There are murders all over the place, and social issues are tackled, but in a nice, unthreatening way. It’s Call the Midwife on a motorbike. And it has a wide international appeal. Robson Green, who plays DCI Geordie Keating, told recently of visiting the Australian Outback to make his fishing show. “I was with what I’d call really stereotypical Australian blokes who run a cod hatchery, who told me that Grantchester is their favourite show. I had the same reaction in Alaska, when I was filming on a glacier and a bunch of Americans started going, ‘It’s Geordie!’”

As Reverend Will Davenport, Tom Brittney is the lead character. But Green is the beating heart of the show. As we begin series eight – which has jumped forward to the early 1960s – Geordie is facing forced retirement at the instigation of his “stuck-up, pen-pushing, halfwit” of a boss. I know Grantchester survived the departure of James Norton – and ITV has announced that Brittney will leave in series nine – but Grantchester without Robson Green would be a step too far.

Will is now expecting a baby with Bonnie (Charlotte Ritchie) and is generally being a good egg. The murder mystery in this episode involved a charity bike race, and one of its young riders ended up dead. It was perfunctory stuff but Grantchester is the opposite of, say, Silent Witness, in which the plot’s the thing. The crimes here are secondary to the characters.
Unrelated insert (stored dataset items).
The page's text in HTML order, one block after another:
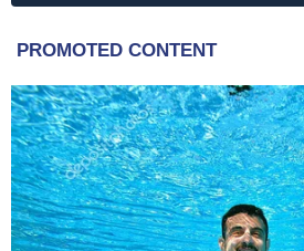
PROMOTED CONTENT
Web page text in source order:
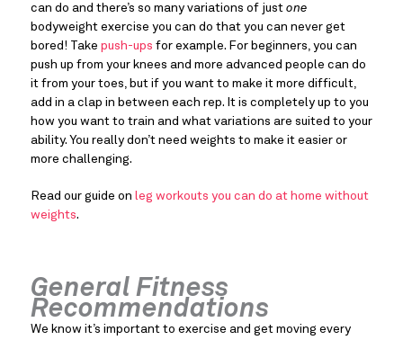
can do and there’s so many variations of just one
bodyweight exercise you can do that you can never get
bored! Take push-ups for example. For beginners, you can
push up from your knees and more advanced people can do
it from your toes, but if you want to make it more difficult,
add in a clap in between each rep. It is completely up to you
how you want to train and what variations are suited to your
ability. You really don’t need weights to make it easier or
more challenging.
Read our guide on leg workouts you can do at home without
weights.
General Fitness
Recommendations
We know it’s important to exercise and get moving every
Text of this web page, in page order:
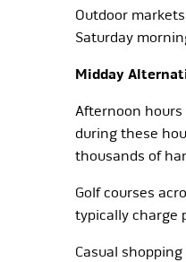
Outdoor
Saturday
Midday
Afternoon hours
during these
thousands of
Golf courses
typically charge
Casual
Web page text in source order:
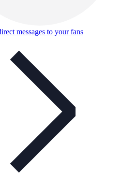
messages to your fans
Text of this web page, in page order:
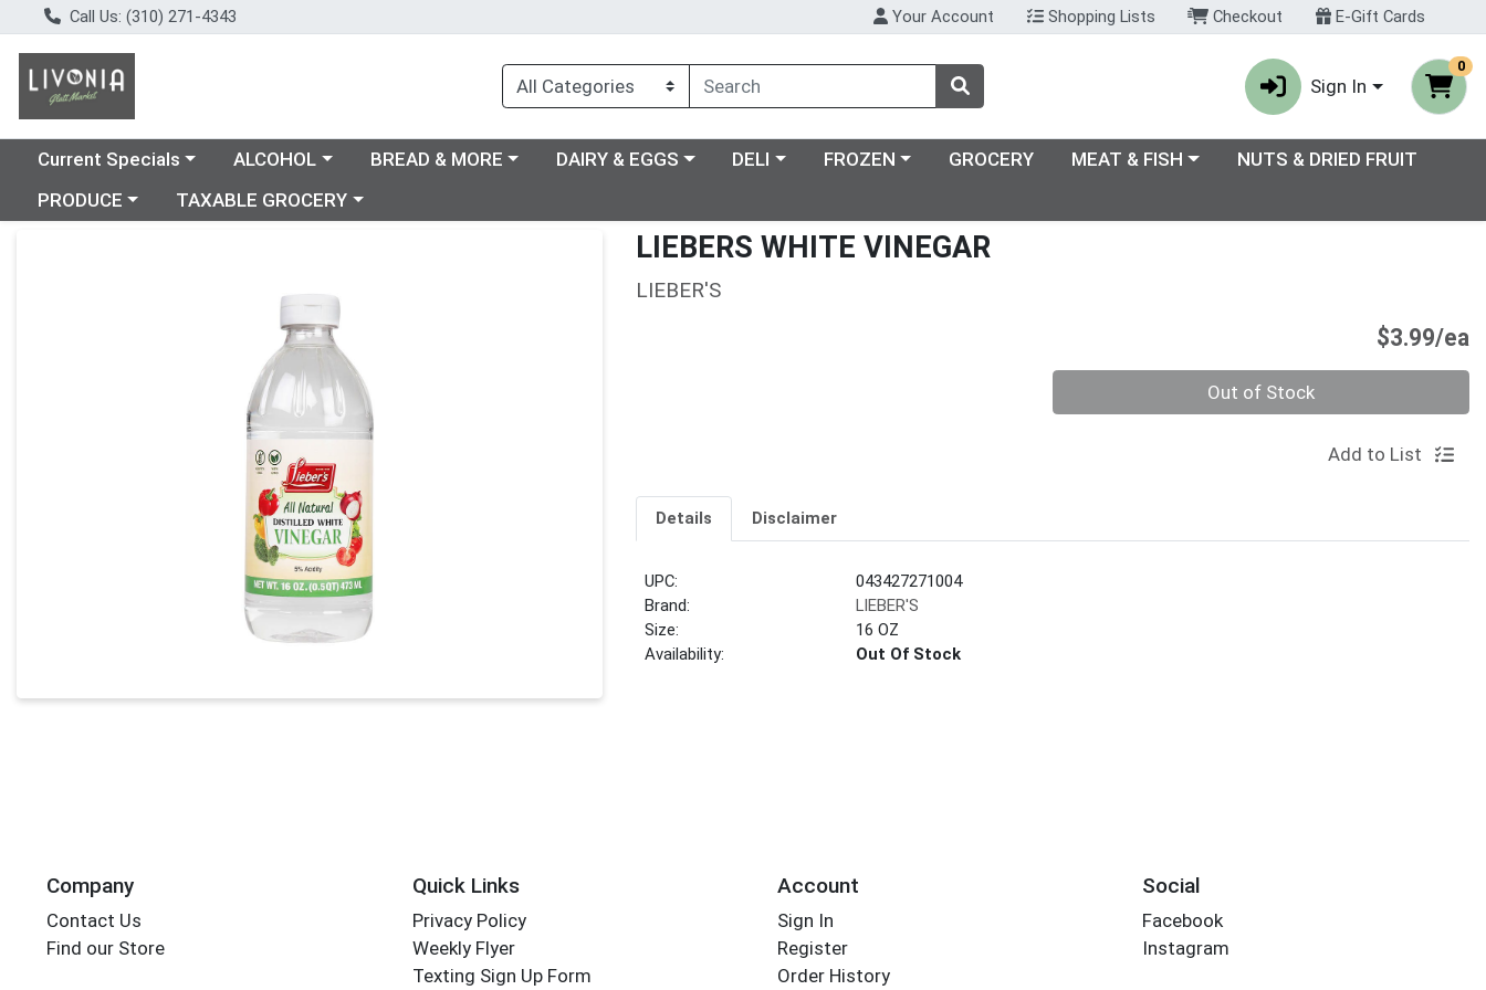
Call Us: (310) 271-4343 Your Account Shopping Lists Checkout E-Gift Cards
Sign In
0
Choose a category menu
Current Specials Choose a category menu
ALCOHOL Choose a category menu
BREAD & MORE Choose a category menu
DAIRY & EGGS Choose a category menu
DELI Choose a category menu
FROZEN GROCERY Choose a category menu
MEAT & FISH
NUTS & DRIED FRUIT
Choose a category menu
PRODUCE Choose a category menu
TAXABLE GROCERY
LIEBERS WHITE VINEGAR
LIEBER'S
$3.99/ea
Out of Stock
Add to List
Details Disclaimer
UPC:
043427271004
Brand:
LIEBER'S
Size:
16 OZ
Availability:
Out Of Stock
Company
Contact Us
Find our Store
Quick Links
Privacy Policy
Weekly Flyer
Texting Sign Up Form
Account
Sign In
Register
Order History
Social
Facebook
Instagram
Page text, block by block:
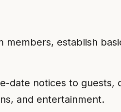
members, establish
date notices to guests,
and entertainment.
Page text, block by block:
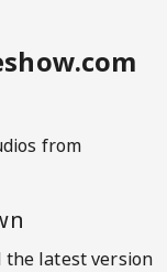
from
the latest version
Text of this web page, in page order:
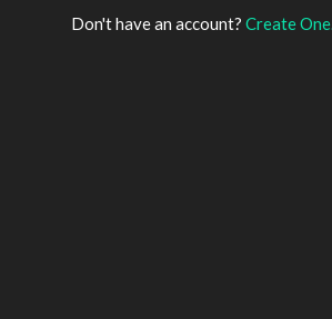
Don't have an account? Create One.
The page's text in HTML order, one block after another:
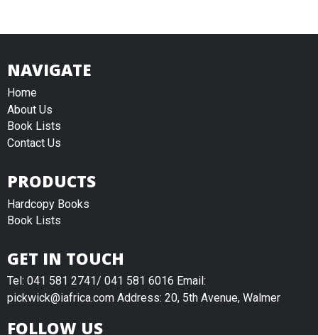
NAVIGATE
Home
About Us
Book Lists
Contact Us
PRODUCTS
Hardcopy Books
Book Lists
GET IN TOUCH
Tel: 041 581 2741/ 041 581 6016 Email:
pickwick@iafrica.com Address: 20, 5th Avenue, Walmer
FOLLOW US
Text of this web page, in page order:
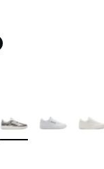
Colors Available
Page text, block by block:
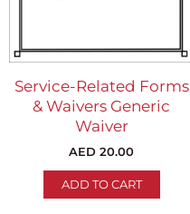
Service-Related Forms
& Waivers Generic
Waiver
AED 20.00
ADD TO CART
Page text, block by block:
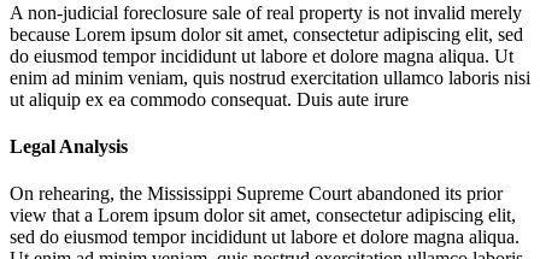
A non-judicial foreclosure sale of real property is not invalid merely
because Lorem ipsum dolor sit amet, consectetur adipiscing elit, sed
do eiusmod tempor incididunt ut labore et dolore magna aliqua. Ut
enim ad minim veniam, quis nostrud exercitation ullamco laboris nisi
ut aliquip ex ea commodo consequat. Duis aute irure
Legal Analysis
On rehearing, the Mississippi Supreme Court abandoned its prior
view that a Lorem ipsum dolor sit amet, consectetur adipiscing elit,
sed do eiusmod tempor incididunt ut labore et dolore magna aliqua.
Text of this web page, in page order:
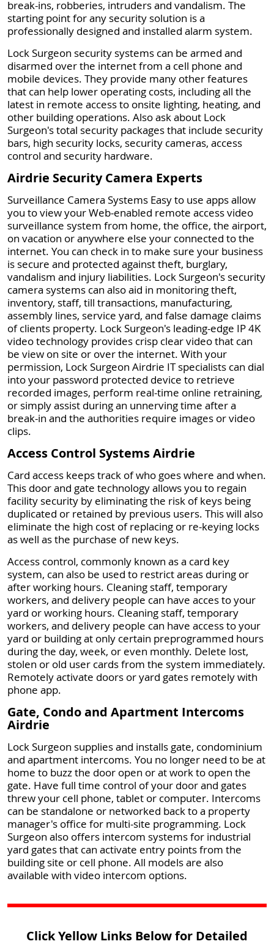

As ever, the show brings diversity to its period setting – in last night’s episode, one of the bikers was black and deaf and a mysterious rider called Lightning turned out to be a woman, who disguised her identity because women weren’t allowed to compete – but it doesn’t bash you over the head with its politics. The main problem at the moment seems to be that the show has run out of steam and needs something to perk it up.

Now, spoilers coming up: at the end of the episode, Will had a collision with a man who stepped out in front of his bike. An event that sets him on a downward spiral for the rest of the season (I’ve read the series notes), in which he wrestles with guilt and self-loathing. It all sounds a bit gloomy. Let’s hope Geordie rides to the rescue.